Без сомнения, Шульц — явление не столь художественно бескомпромиссное и универсальное, как Кафка. И все же огромное количество черт связывает их и роднит, начиная с общего культурного пространства Австро-Венгерской империи — взятого во всей подробности его духовной проблематики, воспринятого и представленного сквозь общую для обоих призму мазохистической личности, — и кончая некой «сно-родностью» их творческого метода; это как два дополняющих друг друга подхода к описанию снов. Сердечник магнита, возбуждающий токи в текстах обоих, — в снах, в не исполненных желаниях, в фобиях и травмах. С некоторой натяжкой я бы рискнул утверждать, что они отличаются, как, скажем, ранний экспрессионистский Кандинский от позднего.
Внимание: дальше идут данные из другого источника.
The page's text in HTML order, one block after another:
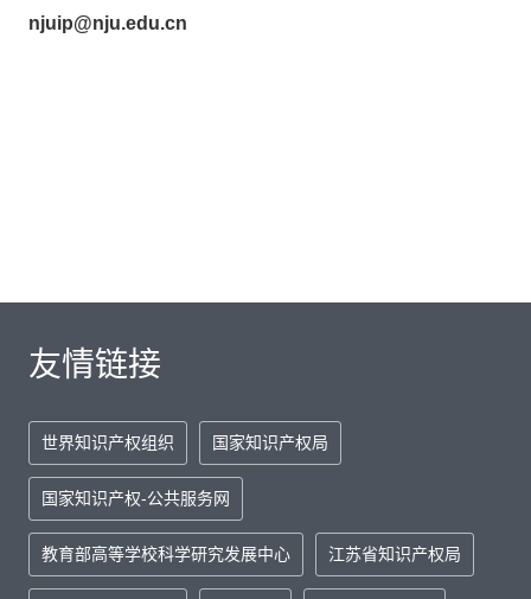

Ключевой фигурой мира обоих является Отец, конфликт с которым или утрата которого служат тем первым толчком, что понуждает каждого из Сыновей привести в движение свои творческие миры. На какой-то стадии этот конфликт с необходимостью приобретает религиозный характер, перерастает в конфликт с миром, с тем чтобы вернуть Отца. Одежды разные: у Кафки драма разыгрывается в беспощадных одеяниях ортодоксальных, с юридическим уклоном, категорий (Закон, Процесс, Замок), у Шульца — скорее, в причудливом хасидском халате, с живописанием и неким пантеистическим душком; но конфликт один, характер травм очень близок.